Como es habitual, cada año, el papa Francisco nos hace llegar su mensaje para la jornada mundial de las misiones: «No podemos dejar de hablar de lo que hemos visto y oído» (Hch 4,20)

Comienza el Papa con estas sugerentes palabras: «Cuando experimentamos la fuerza del amor de Dios, cuando reconocemos su presencia de Padre en nuestra vida personal y comunitaria, no podemos dejar de anunciar y compartir lo que hemos visto y oído. La relación de Jesús con sus discípulos, su humanidad que se nos revela en el misterio de la encarnación, en su Evangelio y en su Pascua nos hacen ver hasta qué punto Dios ama nuestra humanidad y hace suyos nuestros gozos y sufrimientos, nuestros deseos y nuestras angustias (cf. Conc. Ecum. Vat. II, Const. past. Gaudium et spes, 22). Todo en Cristo nos recuerda que el mundo en el que vivimos y su necesidad de redención no le es ajena y nos convoca también a sentirnos parte activa de esta misión: “Salgan al cruce de los caminos e inviten a todos los que encuentren” (Mt 22,9). Nadie es ajeno, nadie puede sentirse extraño o lejano a este amor de compasión».
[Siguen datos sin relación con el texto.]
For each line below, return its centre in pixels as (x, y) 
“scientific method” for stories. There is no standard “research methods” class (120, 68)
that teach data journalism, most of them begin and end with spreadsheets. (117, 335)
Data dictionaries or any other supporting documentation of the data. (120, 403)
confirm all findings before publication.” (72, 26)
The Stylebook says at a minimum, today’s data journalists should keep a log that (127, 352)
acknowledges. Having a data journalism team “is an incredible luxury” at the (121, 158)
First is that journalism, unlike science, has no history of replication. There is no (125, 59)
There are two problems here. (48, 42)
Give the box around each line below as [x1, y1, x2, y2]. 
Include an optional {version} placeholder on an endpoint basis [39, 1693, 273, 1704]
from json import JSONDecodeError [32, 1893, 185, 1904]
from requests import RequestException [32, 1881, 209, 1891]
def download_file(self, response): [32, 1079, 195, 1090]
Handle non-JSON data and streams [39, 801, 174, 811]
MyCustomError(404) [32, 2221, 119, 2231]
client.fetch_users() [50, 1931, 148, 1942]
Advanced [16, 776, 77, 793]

Como nos dice Francisco, un elemento fundamental de la vida de cada cristiano es sentirse testigo; dar testimonio de nuestra fe, de lo que somos: Hijos de Dios. Esto, lo podemos hacer en nuestro ambiente y en nuestra vida de cada día, pero hoy, se nos invita a abrir ese horizonte, a proyectarnos hacia el mundo entero, hasta los confines de la tierra.

Contemplamos hoy el testimonio de los misioneros y misioneras, y ese testimonio, como nos dice el Papa: «…nos anima a ser valientes y a pedir con insistencia “al dueño que envíe trabajadores para su cosecha” (Lc 10,2), porque somos conscientes de que la vocación a la misión no es algo del pasado o un recuerdo romántico de otros tiempos. Hoy, Jesús necesita corazones que sean capaces de vivir su vocación como una verdadera historia de amor, que les haga salir a las periferias del mundo y convertirse en mensajeros e instrumentos de compasión».
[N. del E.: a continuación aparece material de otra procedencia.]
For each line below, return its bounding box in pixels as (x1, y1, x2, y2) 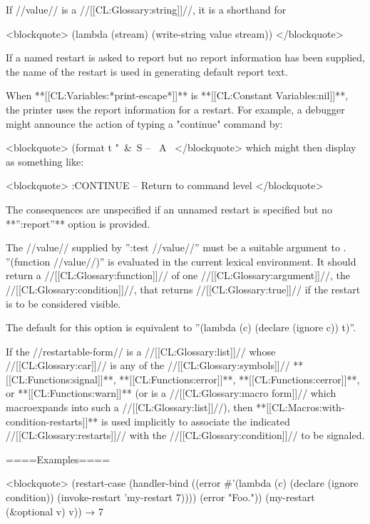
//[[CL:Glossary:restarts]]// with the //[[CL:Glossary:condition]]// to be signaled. (6, 428, 365, 443)
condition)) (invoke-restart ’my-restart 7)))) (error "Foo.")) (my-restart (6, 490, 315, 505)
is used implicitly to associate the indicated (101, 413, 290, 428)
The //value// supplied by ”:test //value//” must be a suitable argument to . (6, 240, 346, 255)
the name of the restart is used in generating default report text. (6, 64, 288, 79)
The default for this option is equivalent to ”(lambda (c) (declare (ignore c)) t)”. (6, 320, 356, 335)
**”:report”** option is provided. (6, 216, 150, 231)
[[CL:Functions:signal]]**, (6, 371, 116, 386)
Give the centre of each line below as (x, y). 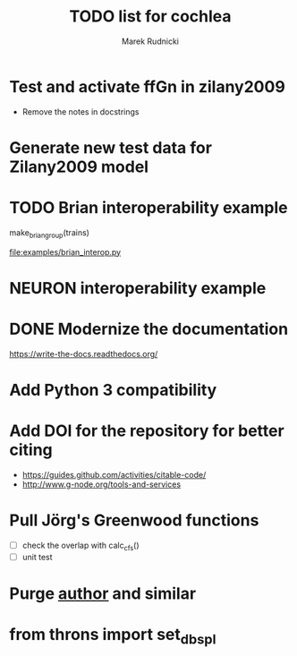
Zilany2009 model (79, 166)
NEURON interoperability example (138, 288)
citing (31, 450)
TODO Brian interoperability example (148, 208)
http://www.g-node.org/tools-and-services (102, 484)
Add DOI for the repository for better (147, 431)
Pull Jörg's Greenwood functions (134, 520)
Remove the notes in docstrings (81, 111)
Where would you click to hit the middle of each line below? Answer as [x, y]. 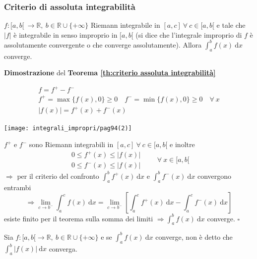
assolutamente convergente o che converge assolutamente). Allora [103, 44]
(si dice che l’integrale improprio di [189, 34]
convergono [214, 176]
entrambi [18, 187]
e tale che [231, 25]
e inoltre [182, 144]
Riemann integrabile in [125, 25]
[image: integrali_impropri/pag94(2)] [68, 129]
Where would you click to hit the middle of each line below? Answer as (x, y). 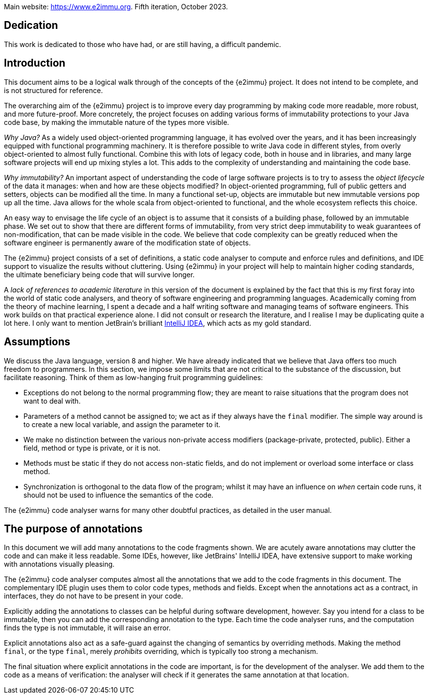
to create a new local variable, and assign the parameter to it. (122, 424)
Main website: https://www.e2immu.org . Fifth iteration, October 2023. (116, 7)
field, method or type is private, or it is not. (92, 448)
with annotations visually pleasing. (59, 564)
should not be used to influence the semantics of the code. (119, 495)
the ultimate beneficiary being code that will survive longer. (99, 274)
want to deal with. (52, 401)
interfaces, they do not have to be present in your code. (94, 596)
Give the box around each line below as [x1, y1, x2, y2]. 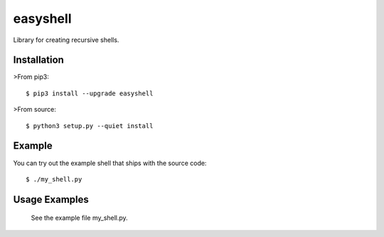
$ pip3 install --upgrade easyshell [26, 89, 154, 98]
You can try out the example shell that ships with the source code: [13, 159, 207, 167]
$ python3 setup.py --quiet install [26, 122, 154, 130]
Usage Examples [13, 193, 89, 206]
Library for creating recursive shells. [13, 36, 119, 44]
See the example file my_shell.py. [31, 214, 128, 222]
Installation [13, 54, 64, 66]
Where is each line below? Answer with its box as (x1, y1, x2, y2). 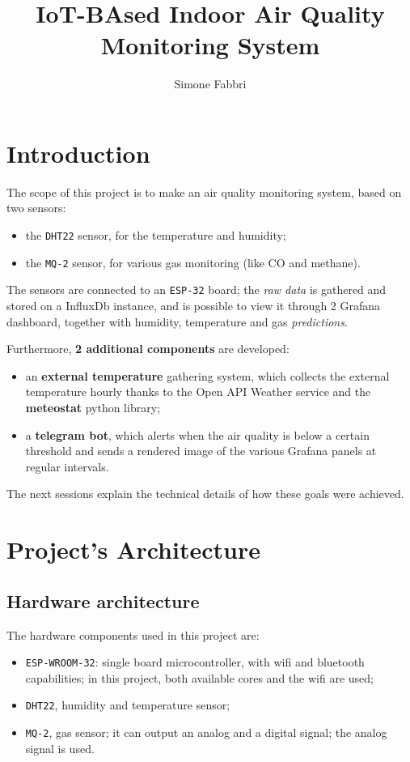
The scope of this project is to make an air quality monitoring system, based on (6, 183, 402, 200)
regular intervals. (25, 458, 109, 475)
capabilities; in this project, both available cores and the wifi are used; (25, 669, 374, 686)
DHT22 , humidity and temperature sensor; (25, 696, 230, 713)
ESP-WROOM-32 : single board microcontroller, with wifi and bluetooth (25, 653, 365, 670)
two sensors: (6, 199, 66, 216)
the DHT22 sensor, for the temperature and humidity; (25, 227, 286, 244)
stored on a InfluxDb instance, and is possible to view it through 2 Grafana (6, 297, 381, 313)
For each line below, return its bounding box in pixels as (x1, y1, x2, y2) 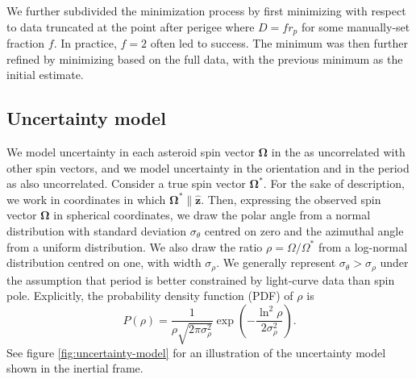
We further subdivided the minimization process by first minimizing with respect (6, 2, 406, 19)
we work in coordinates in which (6, 190, 166, 207)
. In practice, (53, 35, 117, 52)
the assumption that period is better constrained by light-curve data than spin (6, 271, 395, 288)
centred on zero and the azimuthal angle (204, 223, 404, 239)
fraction (6, 35, 45, 52)
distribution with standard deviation (6, 223, 187, 239)
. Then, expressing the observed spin (201, 190, 381, 207)
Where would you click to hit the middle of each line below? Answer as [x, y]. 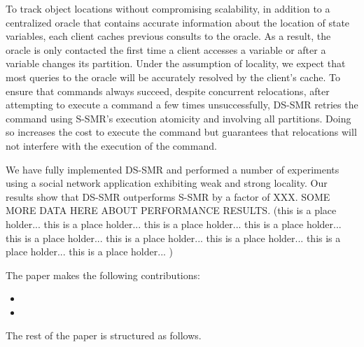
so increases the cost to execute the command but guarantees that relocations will [181, 132]
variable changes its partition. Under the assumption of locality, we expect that [176, 63]
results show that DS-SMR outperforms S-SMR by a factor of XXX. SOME [168, 196]
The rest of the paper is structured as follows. [104, 335]
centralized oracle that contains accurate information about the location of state [178, 22]
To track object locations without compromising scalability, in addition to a [168, 8]
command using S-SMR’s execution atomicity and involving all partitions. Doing [178, 118]
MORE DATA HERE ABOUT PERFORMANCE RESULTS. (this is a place [171, 210]
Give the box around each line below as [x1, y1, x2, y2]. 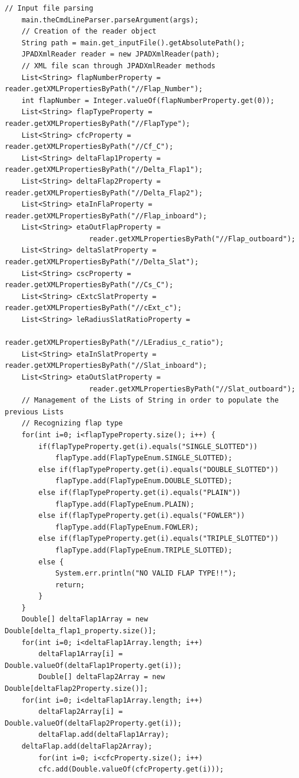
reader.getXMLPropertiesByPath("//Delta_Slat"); [5, 258, 199, 267]
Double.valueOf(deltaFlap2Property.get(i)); [5, 719, 182, 727]
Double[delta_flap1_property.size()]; [5, 627, 157, 636]
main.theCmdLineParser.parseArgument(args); [21, 15, 199, 24]
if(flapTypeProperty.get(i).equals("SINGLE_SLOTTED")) [38, 442, 258, 451]
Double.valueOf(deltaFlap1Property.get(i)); [5, 661, 182, 670]
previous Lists [5, 407, 64, 416]
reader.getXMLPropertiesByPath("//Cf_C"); [5, 142, 174, 151]
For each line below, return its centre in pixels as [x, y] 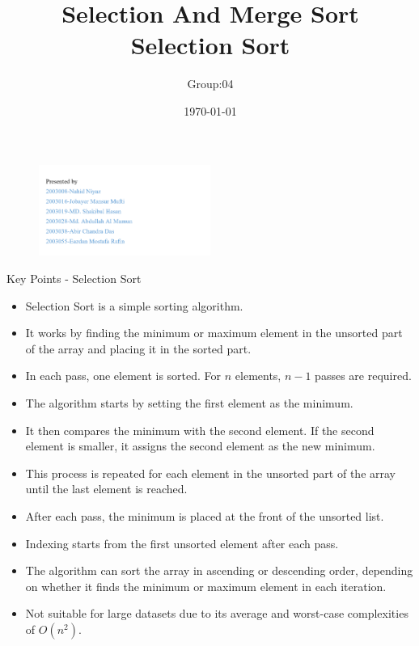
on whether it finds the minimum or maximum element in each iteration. [206, 586]
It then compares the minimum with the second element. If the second [200, 430]
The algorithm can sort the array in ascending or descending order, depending [219, 570]
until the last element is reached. [106, 489]
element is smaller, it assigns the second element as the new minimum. [200, 446]
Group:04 [210, 84]
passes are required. [363, 376]
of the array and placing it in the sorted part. [138, 348]

En este día agradecemos al Señor el don que nos hace con cada uno de los misioneros y misioneras que regala a su Iglesia. Nosotros los hacemos especialmente por aquellos que desde los distintos lugares de la diócesis supieron oír la llamada de Dios y salieron al encuentro de otros hermanos en otros lugares del mundo.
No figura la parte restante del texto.